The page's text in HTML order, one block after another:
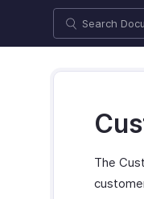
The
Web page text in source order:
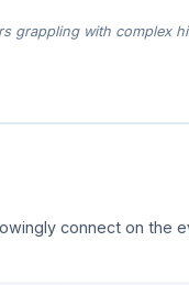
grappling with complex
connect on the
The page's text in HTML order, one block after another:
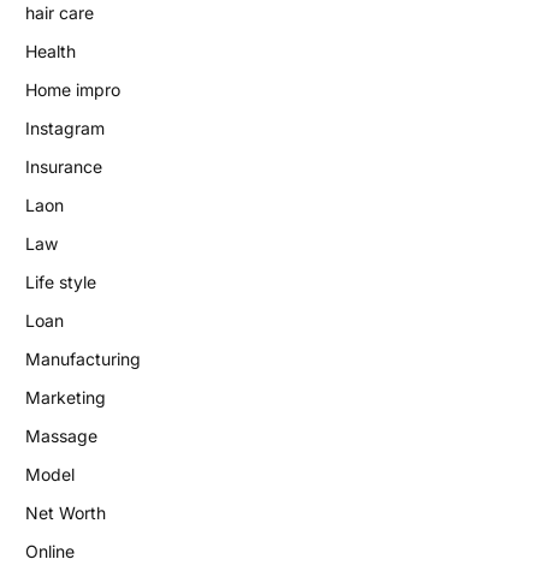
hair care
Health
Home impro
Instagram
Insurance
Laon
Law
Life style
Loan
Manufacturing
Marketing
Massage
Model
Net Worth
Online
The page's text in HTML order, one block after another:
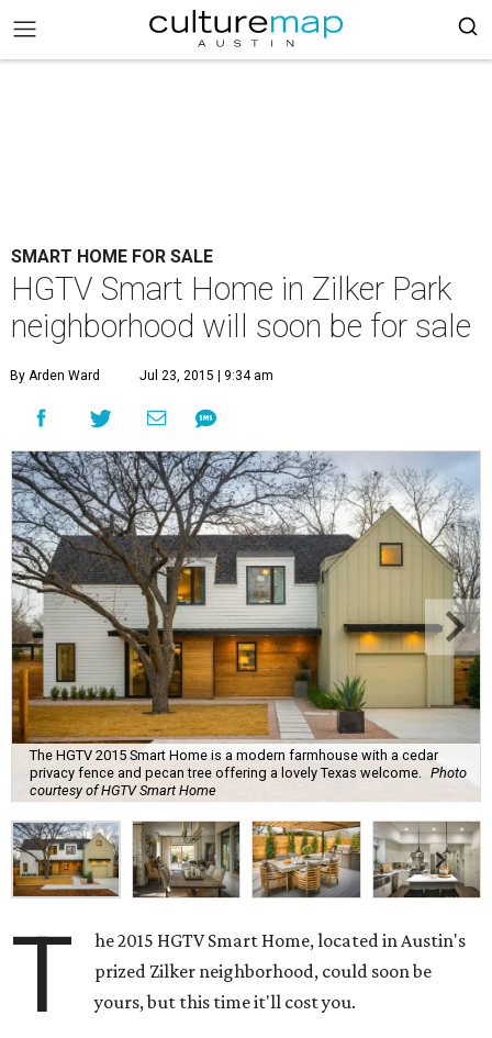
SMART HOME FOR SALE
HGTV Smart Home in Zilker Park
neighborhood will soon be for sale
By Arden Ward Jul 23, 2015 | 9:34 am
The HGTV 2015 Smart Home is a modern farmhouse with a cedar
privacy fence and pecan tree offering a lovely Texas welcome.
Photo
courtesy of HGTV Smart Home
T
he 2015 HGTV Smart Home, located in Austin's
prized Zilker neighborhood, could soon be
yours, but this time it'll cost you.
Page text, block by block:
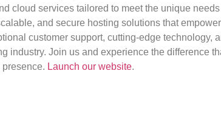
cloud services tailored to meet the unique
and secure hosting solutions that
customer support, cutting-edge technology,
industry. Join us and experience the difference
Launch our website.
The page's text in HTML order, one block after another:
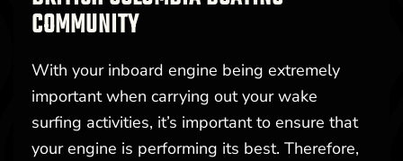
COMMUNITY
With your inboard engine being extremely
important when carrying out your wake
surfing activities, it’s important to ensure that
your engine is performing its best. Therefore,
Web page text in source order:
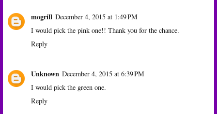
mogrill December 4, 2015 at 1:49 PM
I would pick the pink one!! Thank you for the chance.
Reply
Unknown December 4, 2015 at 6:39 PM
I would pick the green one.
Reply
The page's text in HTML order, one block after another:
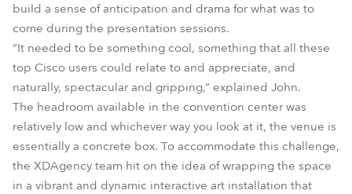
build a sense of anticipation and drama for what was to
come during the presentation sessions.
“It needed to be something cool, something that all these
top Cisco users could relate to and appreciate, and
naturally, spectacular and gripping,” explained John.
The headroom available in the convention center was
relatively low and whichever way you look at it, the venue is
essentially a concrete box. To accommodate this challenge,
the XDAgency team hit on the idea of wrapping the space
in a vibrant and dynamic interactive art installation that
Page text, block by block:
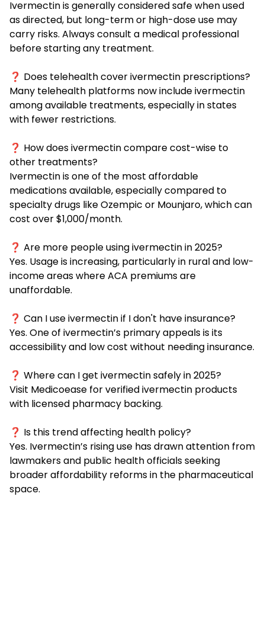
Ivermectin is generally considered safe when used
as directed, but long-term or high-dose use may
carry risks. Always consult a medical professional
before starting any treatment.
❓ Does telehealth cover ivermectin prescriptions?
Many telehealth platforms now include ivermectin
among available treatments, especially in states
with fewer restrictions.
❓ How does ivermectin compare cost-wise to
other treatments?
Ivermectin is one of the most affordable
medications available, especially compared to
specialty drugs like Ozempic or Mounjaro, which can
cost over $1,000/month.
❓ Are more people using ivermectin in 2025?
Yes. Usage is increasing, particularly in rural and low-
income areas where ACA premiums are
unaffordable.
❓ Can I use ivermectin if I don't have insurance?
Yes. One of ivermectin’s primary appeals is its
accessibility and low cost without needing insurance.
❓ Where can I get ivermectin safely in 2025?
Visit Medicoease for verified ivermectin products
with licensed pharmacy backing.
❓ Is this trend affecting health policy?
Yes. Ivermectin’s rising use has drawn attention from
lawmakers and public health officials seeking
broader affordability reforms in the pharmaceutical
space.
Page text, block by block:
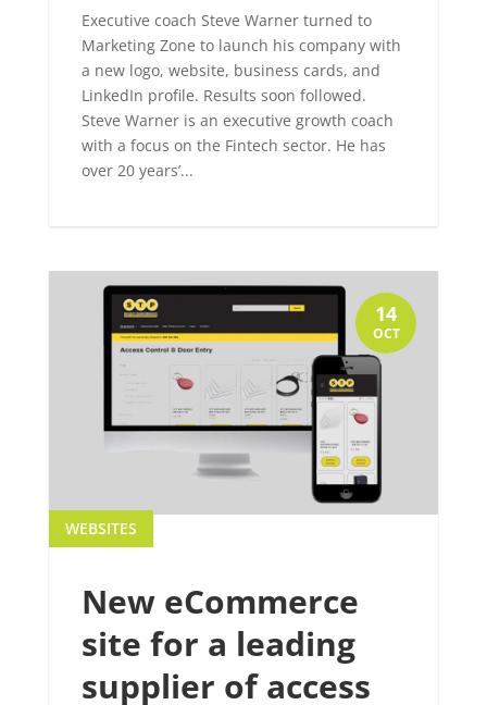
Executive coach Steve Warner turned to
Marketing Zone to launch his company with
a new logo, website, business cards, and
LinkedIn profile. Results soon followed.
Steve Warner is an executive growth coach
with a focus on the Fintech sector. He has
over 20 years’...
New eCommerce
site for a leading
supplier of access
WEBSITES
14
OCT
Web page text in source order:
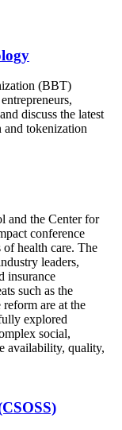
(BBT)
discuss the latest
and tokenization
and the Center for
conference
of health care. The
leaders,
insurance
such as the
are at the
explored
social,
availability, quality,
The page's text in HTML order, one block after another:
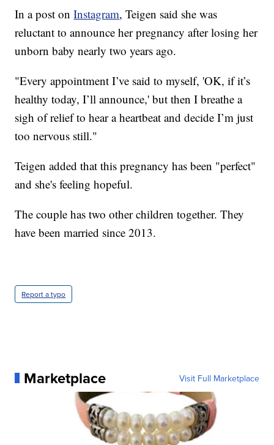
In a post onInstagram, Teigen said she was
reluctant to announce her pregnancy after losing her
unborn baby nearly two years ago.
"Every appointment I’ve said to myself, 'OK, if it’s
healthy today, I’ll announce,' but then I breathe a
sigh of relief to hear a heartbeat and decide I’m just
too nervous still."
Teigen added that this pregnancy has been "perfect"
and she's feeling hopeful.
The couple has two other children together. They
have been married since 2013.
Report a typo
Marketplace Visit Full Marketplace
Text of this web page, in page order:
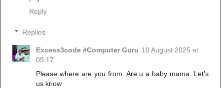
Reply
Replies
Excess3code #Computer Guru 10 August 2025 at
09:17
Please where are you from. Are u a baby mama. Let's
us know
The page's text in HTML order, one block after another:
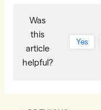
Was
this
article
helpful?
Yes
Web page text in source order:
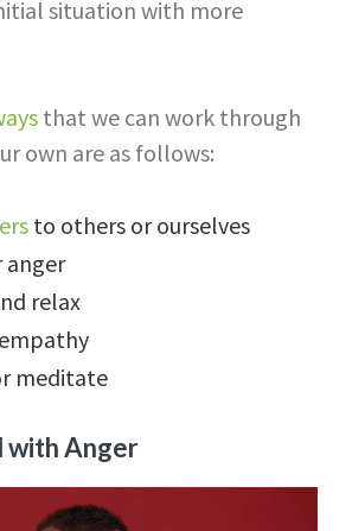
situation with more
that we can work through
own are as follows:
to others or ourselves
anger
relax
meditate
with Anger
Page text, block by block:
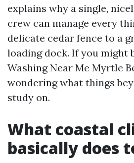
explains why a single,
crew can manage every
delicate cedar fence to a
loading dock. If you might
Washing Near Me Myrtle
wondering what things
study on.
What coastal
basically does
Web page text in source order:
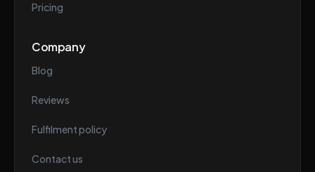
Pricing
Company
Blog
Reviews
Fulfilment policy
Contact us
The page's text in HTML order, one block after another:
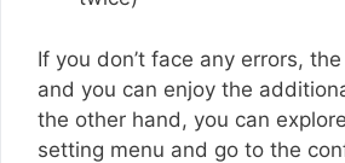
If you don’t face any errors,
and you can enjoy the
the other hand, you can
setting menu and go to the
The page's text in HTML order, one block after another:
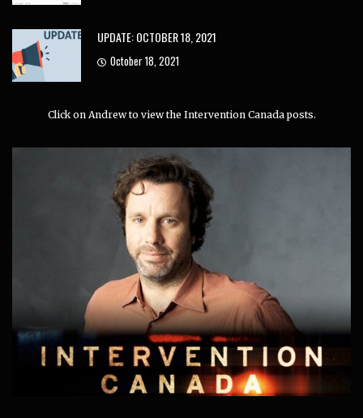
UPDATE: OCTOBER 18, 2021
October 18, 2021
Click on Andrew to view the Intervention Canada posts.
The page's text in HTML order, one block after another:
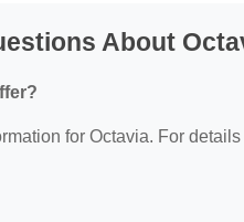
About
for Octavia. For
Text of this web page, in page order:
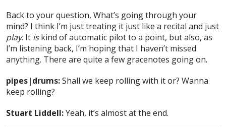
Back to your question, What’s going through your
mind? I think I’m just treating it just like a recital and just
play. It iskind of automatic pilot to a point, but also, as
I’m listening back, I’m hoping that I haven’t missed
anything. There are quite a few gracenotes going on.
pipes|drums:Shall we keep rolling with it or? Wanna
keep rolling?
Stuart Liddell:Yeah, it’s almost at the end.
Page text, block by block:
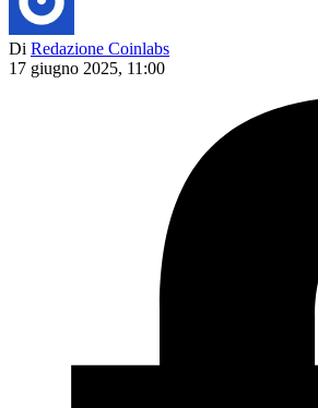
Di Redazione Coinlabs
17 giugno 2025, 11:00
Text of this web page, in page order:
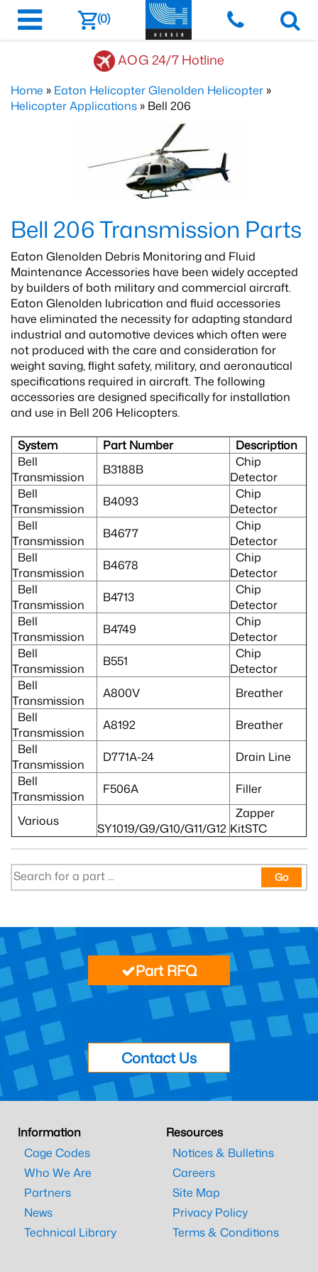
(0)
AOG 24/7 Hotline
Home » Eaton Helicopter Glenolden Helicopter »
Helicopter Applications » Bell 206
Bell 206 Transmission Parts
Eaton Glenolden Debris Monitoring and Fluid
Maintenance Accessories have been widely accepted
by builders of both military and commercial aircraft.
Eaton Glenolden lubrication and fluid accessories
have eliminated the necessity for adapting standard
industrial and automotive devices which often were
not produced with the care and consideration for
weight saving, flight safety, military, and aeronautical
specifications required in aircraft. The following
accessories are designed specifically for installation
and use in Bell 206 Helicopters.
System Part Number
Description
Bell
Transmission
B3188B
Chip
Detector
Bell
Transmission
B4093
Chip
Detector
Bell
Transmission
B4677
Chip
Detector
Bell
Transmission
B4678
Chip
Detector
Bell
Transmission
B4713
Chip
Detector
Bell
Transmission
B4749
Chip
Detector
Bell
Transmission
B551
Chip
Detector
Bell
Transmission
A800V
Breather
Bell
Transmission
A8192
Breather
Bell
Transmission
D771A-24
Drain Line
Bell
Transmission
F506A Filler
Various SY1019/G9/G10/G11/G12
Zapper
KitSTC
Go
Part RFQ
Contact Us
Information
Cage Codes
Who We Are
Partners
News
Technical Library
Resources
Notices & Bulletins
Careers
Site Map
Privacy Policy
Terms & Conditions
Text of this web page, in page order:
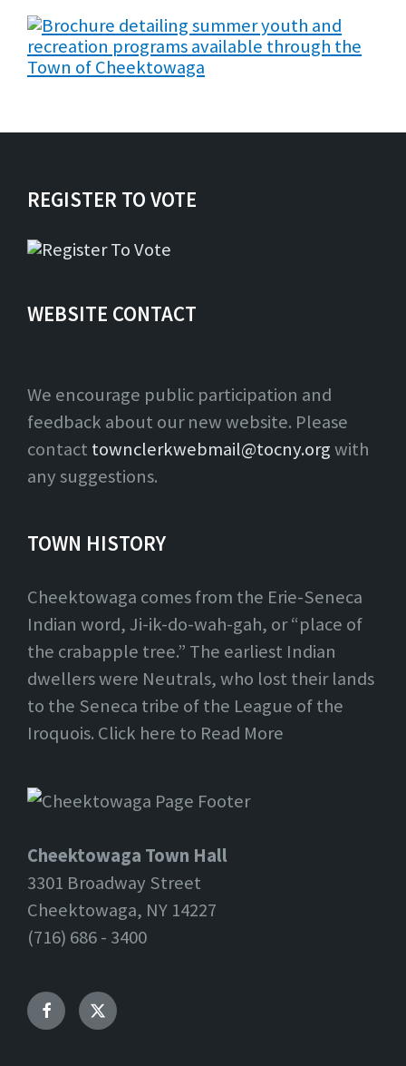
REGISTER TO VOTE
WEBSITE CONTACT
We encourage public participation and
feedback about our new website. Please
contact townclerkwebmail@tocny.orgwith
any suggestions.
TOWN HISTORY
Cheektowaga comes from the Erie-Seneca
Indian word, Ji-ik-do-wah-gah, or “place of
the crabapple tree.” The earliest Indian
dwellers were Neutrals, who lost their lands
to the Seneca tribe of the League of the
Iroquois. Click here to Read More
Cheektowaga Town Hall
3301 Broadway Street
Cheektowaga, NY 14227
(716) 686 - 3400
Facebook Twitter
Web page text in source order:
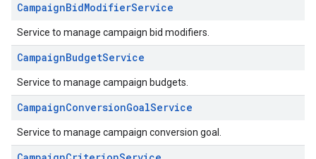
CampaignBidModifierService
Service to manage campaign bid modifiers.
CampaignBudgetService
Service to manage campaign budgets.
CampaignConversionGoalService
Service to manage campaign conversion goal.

Assigned task.
Write out the records above exactly as they stand, leaving out every picture.

Task result.
The page's text in HTML order, one block after another:
The
Web page text in source order:
grappling with complex
connect on the
The page's text in HTML order, one block after another:
hair care
Health
Home impro
Instagram
Insurance
Laon
Law
Life style
Loan
Manufacturing
Marketing
Massage
Model
Net Worth
Online
The page's text in HTML order, one block after another:
SMART HOME FOR SALE
HGTV Smart Home in Zilker Park
neighborhood will soon be for sale
By Arden Ward Jul 23, 2015 | 9:34 am
The HGTV 2015 Smart Home is a modern farmhouse with a cedar
privacy fence and pecan tree offering a lovely Texas welcome.
Photo
courtesy of HGTV Smart Home
T
he 2015 HGTV Smart Home, located in Austin's
prized Zilker neighborhood, could soon be
yours, but this time it'll cost you.
Page text, block by block:
cloud services tailored to meet the unique
and secure hosting solutions that
customer support, cutting-edge technology,
industry. Join us and experience the difference
Launch our website.
The page's text in HTML order, one block after another:
COMMUNITY
With your inboard engine being extremely
important when carrying out your wake
surfing activities, it’s important to ensure that
your engine is performing its best. Therefore,
Web page text in source order:
mogrill December 4, 2015 at 1:49 PM
I would pick the pink one!! Thank you for the chance.
Reply
Unknown December 4, 2015 at 6:39 PM
I would pick the green one.
Reply
The page's text in HTML order, one block after another:
build a sense of anticipation and drama for what was to
come during the presentation sessions.
“It needed to be something cool, something that all these
top Cisco users could relate to and appreciate, and
naturally, spectacular and gripping,” explained John.
The headroom available in the convention center was
relatively low and whichever way you look at it, the venue is
essentially a concrete box. To accommodate this challenge,
the XDAgency team hit on the idea of wrapping the space
in a vibrant and dynamic interactive art installation that
Page text, block by block:
Ivermectin is generally considered safe when used
as directed, but long-term or high-dose use may
carry risks. Always consult a medical professional
before starting any treatment.
❓ Does telehealth cover ivermectin prescriptions?
Many telehealth platforms now include ivermectin
among available treatments, especially in states
with fewer restrictions.
❓ How does ivermectin compare cost-wise to
other treatments?
Ivermectin is one of the most affordable
medications available, especially compared to
specialty drugs like Ozempic or Mounjaro, which can
cost over $1,000/month.
❓ Are more people using ivermectin in 2025?
Yes. Usage is increasing, particularly in rural and low-
income areas where ACA premiums are
unaffordable.
❓ Can I use ivermectin if I don't have insurance?
Yes. One of ivermectin’s primary appeals is its
accessibility and low cost without needing insurance.
❓ Where can I get ivermectin safely in 2025?
Visit Medicoease for verified ivermectin products
with licensed pharmacy backing.
❓ Is this trend affecting health policy?
Yes. Ivermectin’s rising use has drawn attention from
lawmakers and public health officials seeking
broader affordability reforms in the pharmaceutical
space.
Page text, block by block:
Executive coach Steve Warner turned to
Marketing Zone to launch his company with
a new logo, website, business cards, and
LinkedIn profile. Results soon followed.
Steve Warner is an executive growth coach
with a focus on the Fintech sector. He has
over 20 years’...
New eCommerce
site for a leading
supplier of access
WEBSITES
14
OCT
Web page text in source order:
(BBT)
discuss the latest
and tokenization
and the Center for
conference
of health care. The
leaders,
insurance
such as the
are at the
explored
social,
availability, quality,
The page's text in HTML order, one block after another:
In a post onInstagram, Teigen said she was
reluctant to announce her pregnancy after losing her
unborn baby nearly two years ago.
"Every appointment I’ve said to myself, 'OK, if it’s
healthy today, I’ll announce,' but then I breathe a
sigh of relief to hear a heartbeat and decide I’m just
too nervous still."
Teigen added that this pregnancy has been "perfect"
and she's feeling hopeful.
The couple has two other children together. They
have been married since 2013.
Report a typo
Marketplace Visit Full Marketplace
Text of this web page, in page order:
Reply
Replies
Excess3code #Computer Guru 10 August 2025 at
09:17
Please where are you from. Are u a baby mama. Let's
us know
The page's text in HTML order, one block after another:
Was
this
article
helpful?
Yes
Web page text in source order:
situation with more
that we can work through
own are as follows:
to others or ourselves
anger
relax
meditate
with Anger
Page text, block by block:
explains why a single,
crew can manage every
delicate cedar fence to a
loading dock. If you might
Washing Near Me Myrtle
wondering what things
study on.
What coastal
basically does
Web page text in source order:
Pricing
Company
Blog
Reviews
Fulfilment policy
Contact us
The page's text in HTML order, one block after another:
If you don’t face any errors,
and you can enjoy the
the other hand, you can
setting menu and go to the
The page's text in HTML order, one block after another:
UPDATE: OCTOBER 18, 2021
October 18, 2021
Click on Andrew to view the Intervention Canada posts.
The page's text in HTML order, one block after another:
About
for Octavia. For
Text of this web page, in page order:
Back to your question, What’s going through your
mind? I think I’m just treating it just like a recital and just
play. It iskind of automatic pilot to a point, but also, as
I’m listening back, I’m hoping that I haven’t missed
anything. There are quite a few gracenotes going on.
pipes|drums:Shall we keep rolling with it or? Wanna
keep rolling?
Stuart Liddell:Yeah, it’s almost at the end.
Page text, block by block:
Di Redazione Coinlabs
17 giugno 2025, 11:00
Text of this web page, in page order:
(0)
AOG 24/7 Hotline
Home » Eaton Helicopter Glenolden Helicopter »
Helicopter Applications » Bell 206
Bell 206 Transmission Parts
Eaton Glenolden Debris Monitoring and Fluid
Maintenance Accessories have been widely accepted
by builders of both military and commercial aircraft.
Eaton Glenolden lubrication and fluid accessories
have eliminated the necessity for adapting standard
industrial and automotive devices which often were
not produced with the care and consideration for
weight saving, flight safety, military, and aeronautical
specifications required in aircraft. The following
accessories are designed specifically for installation
and use in Bell 206 Helicopters.
System Part Number
Description
Bell
Transmission
B3188B
Chip
Detector
Bell
Transmission
B4093
Chip
Detector
Bell
Transmission
B4677
Chip
Detector
Bell
Transmission
B4678
Chip
Detector
Bell
Transmission
B4713
Chip
Detector
Bell
Transmission
B4749
Chip
Detector
Bell
Transmission
B551
Chip
Detector
Bell
Transmission
A800V
Breather
Bell
Transmission
A8192
Breather
Bell
Transmission
D771A-24
Drain Line
Bell
Transmission
F506A Filler
Various SY1019/G9/G10/G11/G12
Zapper
KitSTC
Go
Part RFQ
Contact Us
Information
Cage Codes
Who We Are
Partners
News
Technical Library
Resources
Notices & Bulletins
Careers
Site Map
Privacy Policy
Terms & Conditions
Text of this web page, in page order:
REGISTER TO VOTE
WEBSITE CONTACT
We encourage public participation and
feedback about our new website. Please
contact townclerkwebmail@tocny.orgwith
any suggestions.
TOWN HISTORY
Cheektowaga comes from the Erie-Seneca
Indian word, Ji-ik-do-wah-gah, or “place of
the crabapple tree.” The earliest Indian
dwellers were Neutrals, who lost their lands
to the Seneca tribe of the League of the
Iroquois. Click here to Read More
Cheektowaga Town Hall
3301 Broadway Street
Cheektowaga, NY 14227
(716) 686 - 3400
Facebook Twitter
Web page text in source order:
CampaignBidModifierService
Service to manage campaign bid modifiers.
CampaignBudgetService
Service to manage campaign budgets.
CampaignConversionGoalService
Service to manage campaign conversion goal.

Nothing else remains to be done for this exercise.